There are four types of ghosts, to put it simply. The avoidant ghost (conflict avoidant; will run away from anything difficult); the lazy ghost (can’t be bothered with anything hard including being fair/decent); the mean ghost (doesn’t care at all about others’ feelings) and the half-ghost (may float back and forth in your life; likes to keep options open) (may float back and forth in your life; likes to keep options open).
Ghosts aren’t always bad people; their actions are frequently motivated by a lack of motivation — they’re simply taking the easy way out. However, all ghosts have distinct operating styles that are shaped by their personal and relationship histories, as well as their values. And none of them are worth your time, energy, or love in the situation they’re in.
#18. Recognize That Ghosting Is Inconvenient
You’re well aware of this, I’m sure. It’s painful to be abandoned without warning or explanation.
It’s a lesson that we should all remember when we want to end a relationship.
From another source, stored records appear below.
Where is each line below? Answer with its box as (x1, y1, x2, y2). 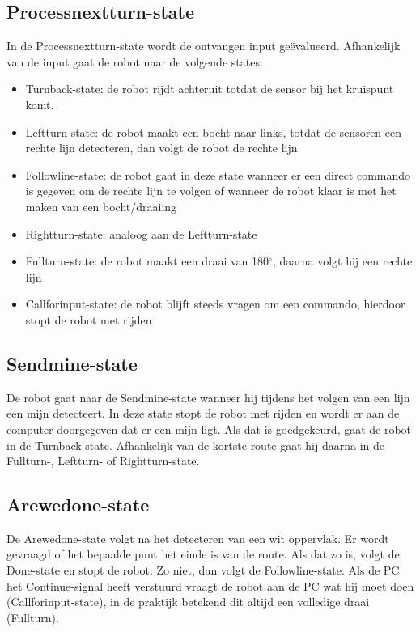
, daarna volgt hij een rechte (272, 252, 413, 269)
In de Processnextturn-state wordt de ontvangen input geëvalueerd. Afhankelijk (6, 37, 401, 54)
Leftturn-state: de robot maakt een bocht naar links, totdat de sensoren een (25, 123, 402, 140)
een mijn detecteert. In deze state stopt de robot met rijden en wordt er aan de (6, 405, 400, 422)
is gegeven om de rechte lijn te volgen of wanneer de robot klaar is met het (25, 182, 397, 199)
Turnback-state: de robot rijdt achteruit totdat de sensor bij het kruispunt (25, 80, 394, 97)
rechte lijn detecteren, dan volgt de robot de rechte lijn (25, 139, 298, 156)
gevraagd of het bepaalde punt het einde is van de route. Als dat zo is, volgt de (6, 545, 400, 562)
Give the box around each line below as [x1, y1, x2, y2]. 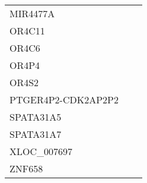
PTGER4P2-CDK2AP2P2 [9, 93, 119, 106]
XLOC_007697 [9, 144, 73, 158]
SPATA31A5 [9, 110, 62, 124]
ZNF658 [9, 162, 43, 175]
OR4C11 [9, 24, 45, 37]
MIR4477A [9, 7, 55, 20]
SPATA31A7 [9, 127, 62, 141]
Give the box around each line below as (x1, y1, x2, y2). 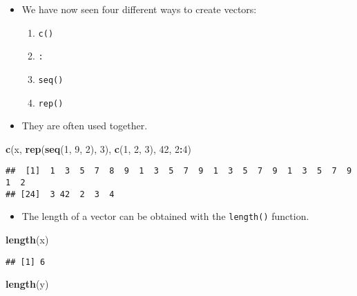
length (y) (6, 277, 49, 291)
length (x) (6, 232, 49, 247)
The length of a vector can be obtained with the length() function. (21, 209, 309, 223)
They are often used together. (21, 118, 148, 133)
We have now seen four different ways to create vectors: (21, 2, 257, 16)
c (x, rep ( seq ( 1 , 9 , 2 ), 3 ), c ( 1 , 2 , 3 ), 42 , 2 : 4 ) (6, 141, 192, 156)
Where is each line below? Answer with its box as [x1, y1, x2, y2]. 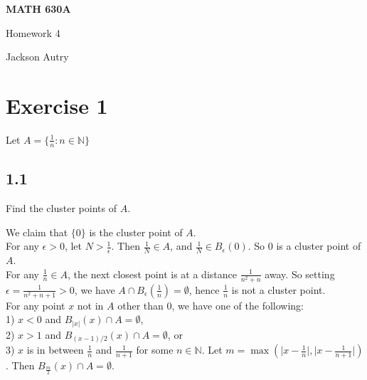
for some [136, 342, 174, 357]
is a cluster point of [276, 238, 361, 253]
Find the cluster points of [6, 200, 117, 215]
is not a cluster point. [231, 282, 326, 297]
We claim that [6, 224, 68, 239]
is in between [26, 342, 84, 357]
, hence [188, 282, 220, 297]
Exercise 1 [6, 90, 108, 120]
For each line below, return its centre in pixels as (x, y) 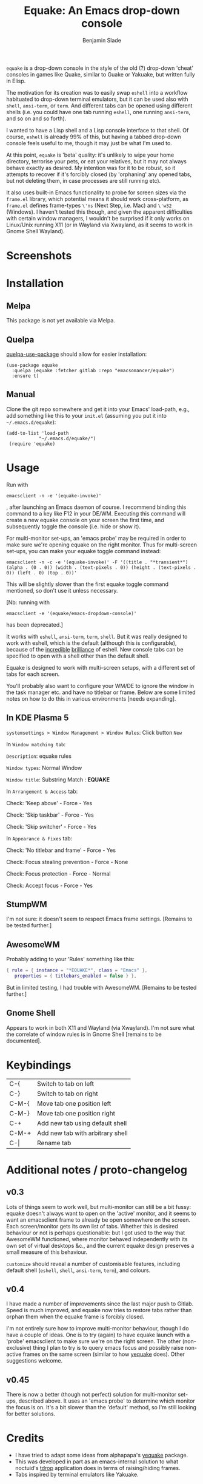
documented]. (24, 1040)
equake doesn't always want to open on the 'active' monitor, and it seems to (101, 1213)
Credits (25, 1438)
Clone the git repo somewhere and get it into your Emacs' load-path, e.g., (98, 409)
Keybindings (39, 1065)
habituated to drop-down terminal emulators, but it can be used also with (97, 99)
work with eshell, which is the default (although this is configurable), (92, 643)
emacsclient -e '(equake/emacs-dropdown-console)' (72, 613)
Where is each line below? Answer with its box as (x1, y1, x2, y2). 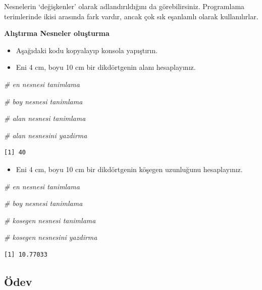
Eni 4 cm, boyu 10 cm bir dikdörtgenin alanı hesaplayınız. (16, 62, 196, 72)
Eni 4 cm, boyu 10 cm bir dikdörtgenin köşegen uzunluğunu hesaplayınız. (16, 163, 243, 174)
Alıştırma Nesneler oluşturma (4, 28, 110, 38)
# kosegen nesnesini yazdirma (4, 232, 97, 242)
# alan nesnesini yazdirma (4, 130, 87, 140)
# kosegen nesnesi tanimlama (4, 215, 96, 225)
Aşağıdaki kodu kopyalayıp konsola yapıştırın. (16, 45, 158, 55)
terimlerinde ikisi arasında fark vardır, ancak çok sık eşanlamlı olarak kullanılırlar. (4, 11, 258, 21)
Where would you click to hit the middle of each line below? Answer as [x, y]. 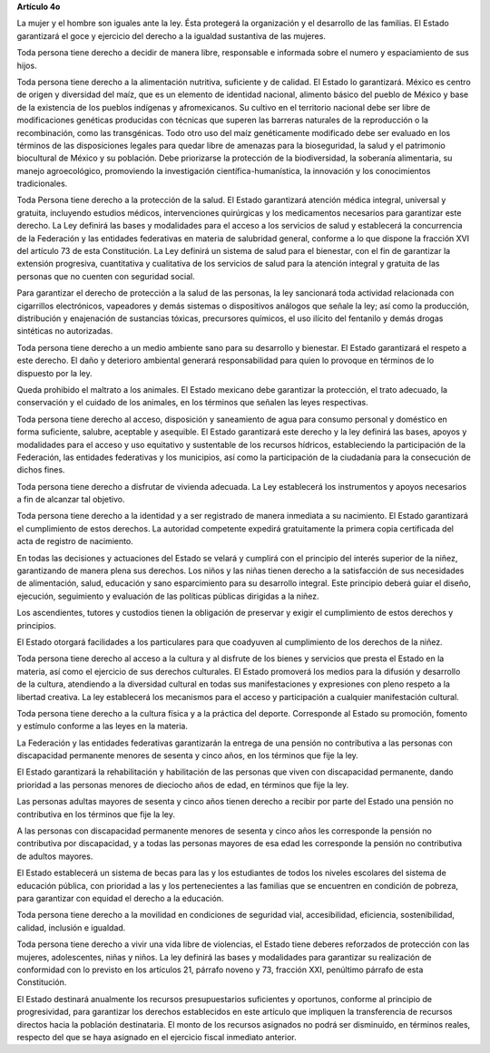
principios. [36, 625]
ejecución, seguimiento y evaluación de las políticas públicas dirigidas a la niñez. [168, 596]
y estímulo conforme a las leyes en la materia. [102, 726]
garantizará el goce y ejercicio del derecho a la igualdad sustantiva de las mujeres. [171, 35]
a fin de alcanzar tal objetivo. [71, 500]
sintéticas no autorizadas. [65, 331]
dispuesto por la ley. [54, 373]
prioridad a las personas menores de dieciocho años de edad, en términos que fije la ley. [183, 785]
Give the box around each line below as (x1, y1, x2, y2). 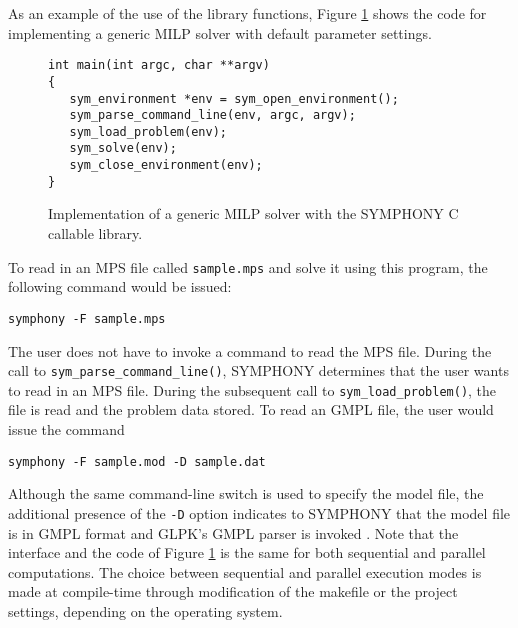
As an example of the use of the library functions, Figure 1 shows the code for (8, 3, 487, 23)
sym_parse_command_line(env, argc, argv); (69, 108, 356, 123)
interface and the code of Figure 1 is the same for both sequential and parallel (8, 542, 486, 563)
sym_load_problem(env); (69, 124, 227, 139)
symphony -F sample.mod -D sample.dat (8, 454, 266, 469)
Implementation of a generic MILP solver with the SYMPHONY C (48, 203, 459, 224)
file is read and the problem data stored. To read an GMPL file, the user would (8, 399, 494, 420)
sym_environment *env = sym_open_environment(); (69, 91, 399, 106)

When you’re young and inexperienced, ghosting someone may appear to be the simplest — even kindest — way out of a relationship you don’t want to be in. But it isn’t: you don’t have to go into detail about why you don’t want to be with someone, but you should have the courage to tell them it’s over. Face-to-face communication is preferable, but a phone call or text message is preferable to nothing.
#19. Your Future Has just Gotten A Whole Lot Brighter
Even though it doesn’t feel like it right now, if someone suddenly vanishes without explanation, they aren’t the appropriate person for you.
They aren’t interested in you (or your feelings) enough to warrant your best efforts.
So let go – your relationship is no longer real, and the ghost will never truly be there for you. You can now go out and locate someone who is.
How to Respond to Ghosting FAQs
Should you respond to someone who ghosted you?
It’s difficult to know how to reply to ghosters because their arrogance is so strong. Of course, the easiest — and frequently best — option is to ignore them and pretend you never got their communication. You should never feel required to respond to a ghoster, especially if they have caused you significant emotional distress.
What is soft ghosting?
Soft ghosting is when someone ‘likes’ your last message or newest comment on their post on social media platforms like Facebook and Instagram, where you can respond to an interaction but not actually reply and continue the conversation. So, while they’re not ignoring you, they’re also not responding in a genuine way.
Do Ghosters ever come back?
After a period of time, the majority of ghosters return. They return because they have an opportunity, despite the fact that they have not officially dissolved their relationship. As a result, they take advantage of the fact that they may justify their return to your life.